Summary
In Lewis v. Bragan, 576 F.2d 678 (5th Cir. 1978), this Court entertained a motion for appointment of counsel in a case in which the district court had summarily dismissed a section 1983 claimant's suit.
Summary of this case from Bienvenu v. Beauregard Parish Police JuryOpinion
No. 78-1272. Summary Calendar.
Rule 18, 5 Cir.; see Isbell Enterprises, Inc. v. Citizens Casualty Co. of New York et al., 5 Cir., 1970, 431 F.2d 409, Part I.
July 17, 1978.
Hubert Richard Lewis, pro se.
Dominick, Fletcher, Yeilding, Acker, Wood Lloyd, John F. Wood, Jr., Birmingham, Ala., for defendant-appellee.
Appeal from the United States District Court for the Northern District of Alabama.
Before GOLDBERG, AINSWORTH, and HILL, Circuit Judges.
The plaintiff-appellant filed a pro se § 1983 action against the warden of the prison in which the plaintiff is incarcerated. The plaintiff claimed that the warden failed to protect him from a violent inmate and that the plaintiff received inadequate medical treatment. The plaintiff also requested appointment of counsel. Rather than determining the sufficiency of the complaint or requiring the warden to file an answer in accordance with the Federal Rules of Civil Procedure, the district court judge referred the complaint to a magistrate. The magistrate issued an "Order for Factual Response," which expressly stated that the "factual response" was not an appearance in the case. Although allegations in the warden's "factual response" conflicted with allegations in the complaint, the magistrate recommended that the action be dismissed. The district court judge adopted the magistrate's recommendation and dismissed the suit without an answer being filed by the proposed defendant, an evidentiary hearing, or a motion to dismiss or for summary judgment. The plaintiff timely filed a notice of appeal.
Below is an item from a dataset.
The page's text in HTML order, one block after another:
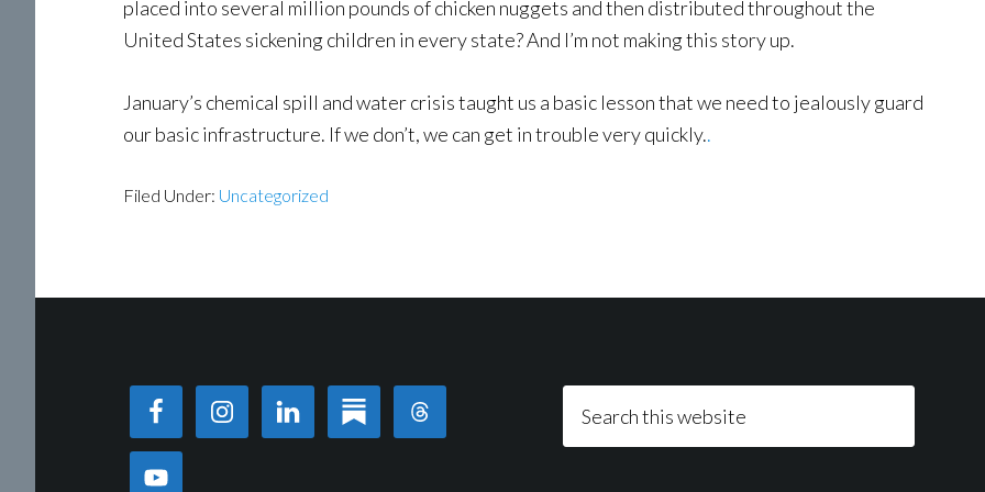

This suit is presently before the court on the plaintiff's petition for appointment of counsel to represent him on his appeal from the district court's dismissal of his suit. We deny the plaintiff's petition. Instead, we order that the plaintiff's appeal be docketed. Although we do not express any view concerning the merits of the plaintiff's allegations, we vacate the district court's dismissal of his action and remand the case for further proceedings. The plaintiff's complaint satisfies the standard of Conley v. Gibson, 355 U.S. 41, 45-46, 78 S.Ct. 99, 102, 2 L.Ed.2d 80 (1957); it does not appear "beyond doubt that the plaintiff can prove no set of facts in support of his claim which would entitle him to relief." Accord, Haines v. Kerner, 404 U.S. 519, 92 S.Ct. 594, 30 L.Ed.2d 652 (1972); Slavin v. Curry, 574 F.2d 1276 (5th Cir. 1978); Watson v. Ault, 525 F.2d 886 (5th Cir. 1976). Furthermore, the plaintiff's allegations conflicted with those of the proposed defendant. Because the plaintiff's complaint satisfies the standard stated in Conley v. Gibson, the district court may neither credit nor discredit either set of allegations at this stage of the proceedings. Therefore, the district court's dismissal of the plaintiff's suit on the basis of an ex parte factual determination was error. Rasberry v. Spradling, 558 F.2d 257 (5th Cir. 1977).
Summary disposition of this case is appropriate. See Browne v. Estelle, 544 F.2d 1244, 1244-45 (5th Cir. 1977); Groendyke Transport, Inc. v. Davis, 406 F.2d 1158, 1161-63 (5th Cir. 1969).
On remand, the warden shall be required to file an answer to the plaintiff's complaint. If the warden's and the plaintiff's allegations conflict, as would be indicated by the conflict between the warden's "factual response" and the complaint, the plaintiff is entitled to an appropriate evidentiary hearing.
During the pendency of this appeal, plaintiff filed a motion for a preliminary injunction in this court. Given our disposition of this appeal, we need not consider the motion at this time. Instead, we transfer the motion to the district court, for initial consideration on remand.